_What the task asks_
Whenever a line of the data below holds the string "carte", copy that line.

Stored dataset items:
++++++++++
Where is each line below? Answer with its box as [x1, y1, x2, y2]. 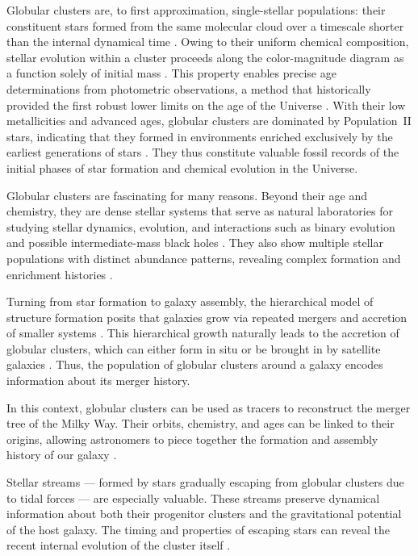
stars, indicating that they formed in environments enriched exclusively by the [6, 128, 393, 144]
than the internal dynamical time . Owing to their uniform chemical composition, [6, 33, 409, 50]
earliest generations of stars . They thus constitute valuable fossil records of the [6, 144, 399, 161]
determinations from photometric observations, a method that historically [6, 80, 371, 97]
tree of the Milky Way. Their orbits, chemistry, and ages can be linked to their [6, 415, 395, 432]
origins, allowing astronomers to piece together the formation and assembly [6, 430, 378, 447]
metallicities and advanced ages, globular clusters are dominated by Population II [6, 112, 412, 129]
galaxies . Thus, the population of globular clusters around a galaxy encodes [6, 356, 383, 373]
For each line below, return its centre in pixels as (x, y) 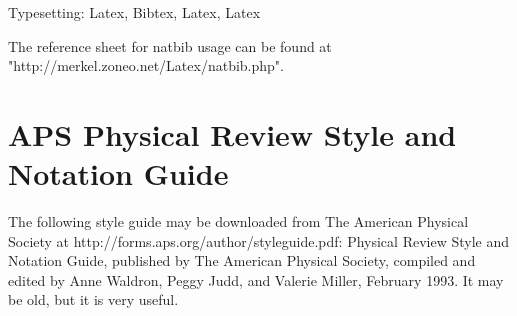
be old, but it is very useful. (93, 299)
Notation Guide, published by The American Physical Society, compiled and (242, 260)
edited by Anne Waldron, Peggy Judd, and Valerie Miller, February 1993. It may (256, 279)
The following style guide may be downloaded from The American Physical (238, 221)
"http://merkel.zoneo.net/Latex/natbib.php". (146, 65)
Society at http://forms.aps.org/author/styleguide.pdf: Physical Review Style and (258, 240)
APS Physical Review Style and (232, 133)
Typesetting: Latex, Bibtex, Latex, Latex (134, 12)
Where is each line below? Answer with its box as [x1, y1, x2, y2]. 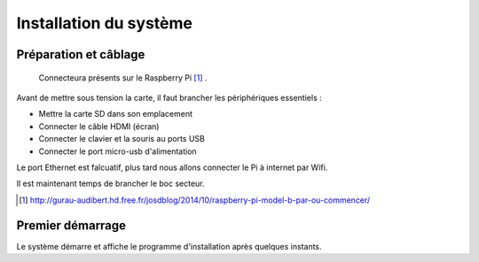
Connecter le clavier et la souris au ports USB [38, 134, 206, 144]
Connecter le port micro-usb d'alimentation [38, 146, 197, 157]
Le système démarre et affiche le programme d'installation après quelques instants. [16, 241, 323, 251]
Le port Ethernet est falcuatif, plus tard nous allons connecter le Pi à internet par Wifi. [16, 162, 328, 173]
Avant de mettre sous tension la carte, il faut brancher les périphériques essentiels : [16, 92, 323, 103]
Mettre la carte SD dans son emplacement [38, 109, 193, 119]
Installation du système [16, 13, 192, 33]
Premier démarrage [16, 218, 127, 233]
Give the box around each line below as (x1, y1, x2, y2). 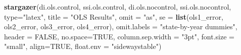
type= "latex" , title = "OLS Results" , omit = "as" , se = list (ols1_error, (4, 11, 223, 22)
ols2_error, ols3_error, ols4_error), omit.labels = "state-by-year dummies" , (4, 21, 237, 32)
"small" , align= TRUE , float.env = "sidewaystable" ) (4, 41, 162, 51)
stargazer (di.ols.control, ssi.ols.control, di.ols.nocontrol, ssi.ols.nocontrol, (4, 2, 231, 12)
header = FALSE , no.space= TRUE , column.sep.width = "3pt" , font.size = (4, 31, 234, 41)
++++++++++
_Result below_
Avant de mettre sous tension la carte, il faut brancher les périphériques essentiels : [16, 92, 323, 103]
Mettre la carte SD dans son emplacement [38, 109, 193, 119]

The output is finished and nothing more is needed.